From: Oliver Upton <oliver.upton@linux.dev>
To: Alexandru Elisei <alexandru.elisei@arm.com>
Subject: Re: KVM/arm64: SPE: Translate VA to IPA on a stage 2 fault instead
 of pinning VM memory
Message-ID: <YuFihl0AQvb5w/M3@google.com>
References: <Yl6+JWaP+mq2Nc0b@monolith.localdoman>
 <20220419141012.GB6143@willie-the-truck>
 <Yt5nFAscgrRGNGoH@monolith.localdoman>
 <YuApmZFdZzTi5ROu@google.com> <875yjiyka4.wl-maz@kernel.org>
 <874jz2yja5.wl-maz@kernel.org>
 <YuEVq8Au7YsDLOdI@monolith.localdoman>
MIME-Version: 1.0
Content-Disposition: inline
In-Reply-To: <YuEVq8Au7YsDLOdI@monolith.localdoman>
X-Migadu-Flow: FLOW_OUT
X-Migadu-Auth-User: linux.dev
Cc: Marc Zyngier <maz@kernel.org>, Will Deacon <will@kernel.org>,
 kvmarm@lists.cs.columbia.edu, linux-arm-kernel@lists.infradead.org
X-BeenThere: kvmarm@lists.cs.columbia.edu
X-Mailman-Version: 2.1.14
Precedence: list
List-Id: Where KVM/ARM decisions are made <kvmarm.lists.cs.columbia.edu>
List-Unsubscribe: <https://lists.cs.columbia.edu/mailman/options/kvmarm>,
 <mailto:kvmarm-request@lists.cs.columbia.edu?subject=unsubscribe>
List-Archive: <https://lists.cs.columbia.edu/pipermail/kvmarm>
List-Post: <mailto:kvmarm@lists.cs.columbia.edu>
List-Help: <mailto:kvmarm-request@lists.cs.columbia.edu?subject=help>
List-Subscribe: <https://lists.cs.columbia.edu/mailman/listinfo/kvmarm>,
 <mailto:kvmarm-request@lists.cs.columbia.edu?subject=subscribe>
Content-Type: text/plain; charset="us-ascii"
Content-Transfer-Encoding: 7bit
Errors-To: kvmarm-bounces@lists.cs.columbia.edu
Sender: kvmarm-bounces@lists.cs.columbia.edu

On Wed, Jul 27, 2022 at 11:38:53AM +0100, Alexandru Elisei wrote:
> Hi Marc,
> 
> On Wed, Jul 27, 2022 at 10:52:34AM +0100, Marc Zyngier wrote:
> > On Wed, 27 Jul 2022 10:30:59 +0100,
> > Marc Zyngier <maz@kernel.org> wrote:
> > > 
> > > On Tue, 26 Jul 2022 18:51:21 +0100,
> > > Oliver Upton <oliver.upton@linux.dev> wrote:
> > > > 
> > > > Doesn't pinning the buffer also imply pinning the stage 1 tables
> > > > responsible for its translation as well? I agree that pinning the buffer
> > > > is likely the best way forward as pinning the whole of guest memory is
> > > > entirely impractical.
> > 
> > Huh, I just realised that you were talking about S1. I don't think we
> > need to do this. As long as the translation falls into a mapped
> > region (pinned or not), we don't need to worry.

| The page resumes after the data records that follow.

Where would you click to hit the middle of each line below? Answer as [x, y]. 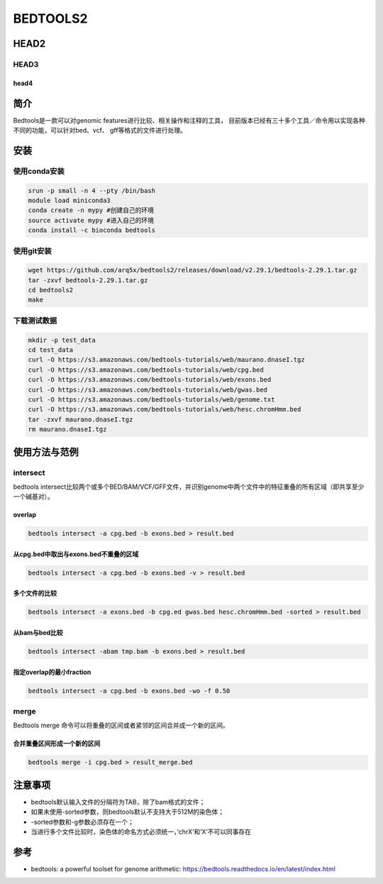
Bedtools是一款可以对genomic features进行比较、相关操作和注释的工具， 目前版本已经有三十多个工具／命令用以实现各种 [189, 120]
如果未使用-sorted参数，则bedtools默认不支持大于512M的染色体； [128, 812]
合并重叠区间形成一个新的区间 [57, 744]
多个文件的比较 [35, 593]
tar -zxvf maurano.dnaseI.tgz [81, 419]
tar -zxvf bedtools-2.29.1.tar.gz [88, 280]
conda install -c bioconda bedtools [92, 230]
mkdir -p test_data [62, 340]

Right, but my issue is what happens when a fragment of the S1 becomes
unmapped at S2. We were discussing the idea of faulting once on the
buffer at the beginning of profiling, seems to me that it could just as
easily happen at runtime and get tripped up by what Alex points out
below:

> PMBSR_EL1.DL might be set 1 as a result of stage 2 fault reported by SPE,
> which means the last record written is incomplete. Records have a variable
> size, so it's impossible for KVM to revert to the end of the last known
> good record without parsing the buffer (references here [1]). And even if
> KVM would know the size of a record, there's this bit in the Arm ARM which
> worries me (ARM DDI 0487H.a, page D10-5177):
> 
> "The architecture does not require that a sample record is written
> sequentially by the SPU, only that:
> [..]
> - On a Profiling Buffer management interrupt, PMBSR_EL1.DL indicates
>   whether PMBPTR_EL1 points to the first byte after the last complete
>   sample record."
> 
> So there might be gaps in the buffer, meaning that the entire buffer would
> have to be discarded if DL is set as a result of a stage 2 fault.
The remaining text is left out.